Abstract

Abstract An earlier, laser microbeam study produced evidence that, in Fusarium solani , extranuclear polar forces function at anaphase B of mitosis to pull apart the incipient daughter nuclei, whereas the central spindle functions primarily to limit the rate at which they separate. To elucidate further the various dynamics of mitotic anaphase, 8–14 mitoses in hyphae of F. solani were analyzed at 0.5–2.0‐sec intervals using high‐resolution, digitally processed, videotaped sequences.
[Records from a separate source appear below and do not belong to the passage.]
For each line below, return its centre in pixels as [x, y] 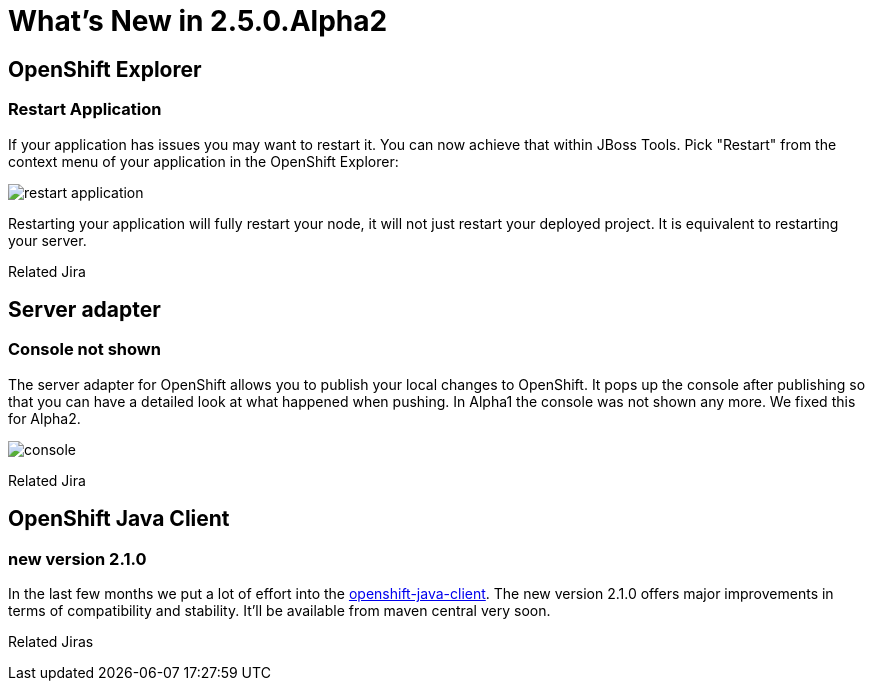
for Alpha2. [44, 418]
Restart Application [85, 109]
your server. [47, 240]
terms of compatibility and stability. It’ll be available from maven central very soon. [279, 610]
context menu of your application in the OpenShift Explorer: [203, 161]
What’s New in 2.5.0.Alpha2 [198, 21]
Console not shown [84, 349]
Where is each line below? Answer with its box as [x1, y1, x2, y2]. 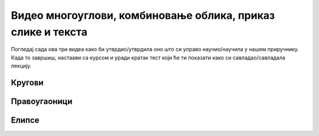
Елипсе [11, 115, 40, 125]
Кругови [11, 77, 44, 88]
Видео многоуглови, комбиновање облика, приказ [11, 9, 275, 22]
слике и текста [11, 25, 88, 38]
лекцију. [11, 62, 32, 69]
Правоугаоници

The spindle growth rate, although fluctuating frequently, averaged 0.6 μm/min during metaphase, increased to 3.6 μm/min during anaphase A and was maximal at 6.1 μm/min during anaphase B. Commonly, chromosomes migrated poleward during anaphase A at fluctuating rates, the average rate being an unprecedented 7.5 μm/min. During anaphase the mitotic apparatus migrated to and fro in the hyphae at rates of 3–15 μm/min, an apparent effect of opposing, fluctuating and typically unequal cytoplasmic forces applied to the two spindle poles. Thus, the molecular mechanisms underlying the various anaphase movements in F. solani do not operate entirely smoothly and uniformly. Accelerated growth of the central spindle is temporally associated with anaphase A and the development of asters. Thus, chromosome disjunction may allow the polar forces to increase the rate of spindle elongation. Microtubule dynamics and motor molecules appear to be adequate to account for the observed rates of mitotic movements.